Fili Fort (Al Hisn Fili) is a late Islamic fortification located to the east of the town of Madam, in the United Arab Emirates' emirate of Sharjah.

== The two forts ==
There are in fact two forts at Hili, Fili west fort and Fili east fort. The west fort is built on a hill at a distance of some 875 metres from the east fort. However, Fili east fort is uniquely referred to as Fili Fort and is a later building dating to the C19th. Fili west fort, located on a small hill in the Madam plain, was established around a watchtower, or Muraba'a, and is said locally to be 500 years old, a dating not supported by archaeologists, who estimate both forts as C19th constructions.

The two forts are connected by a network of two underground waterways, or aflaj, which themselves connect to aflaj running from the Hajar Mountains. Fili Fort was at one stage used as a police station and a more modern, smooth-walled section attached to the square fortification (on the opposite corner to the two-story tower) attests to this later use.

The ruin of an old souq, a four-roomed flat-roofed structure, stands nearby Fili Fort. A number of Islamic era burials dot the plain around the fort. Finds of ceramics in the area date from Iron Age to C19th Chinese trade ware.

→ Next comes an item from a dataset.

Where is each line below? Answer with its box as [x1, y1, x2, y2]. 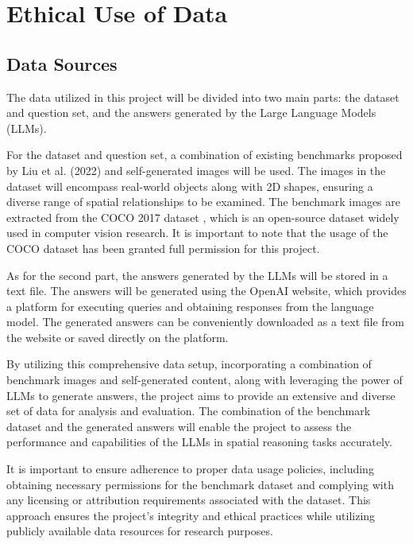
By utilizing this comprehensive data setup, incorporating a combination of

== World Heritage nomination ==
Fili Fort formed part of Sharjah's 2018 bid for UNESCO World Heritage Status, under the heading 'Sharjah, Gateway to the Trucial States', which also included the Heart of Sharjah; Sharjah Fort; the former barracks of the Trucial Oman Scouts in Mirgab; Al Mahatta Fort, the first airport in the Gulf; the coastal town of Khor Fakkan; the oasis and settlement of Wadi Helo, all following the theme of a return to the simplicity and natural lifestyles of the late 1950s.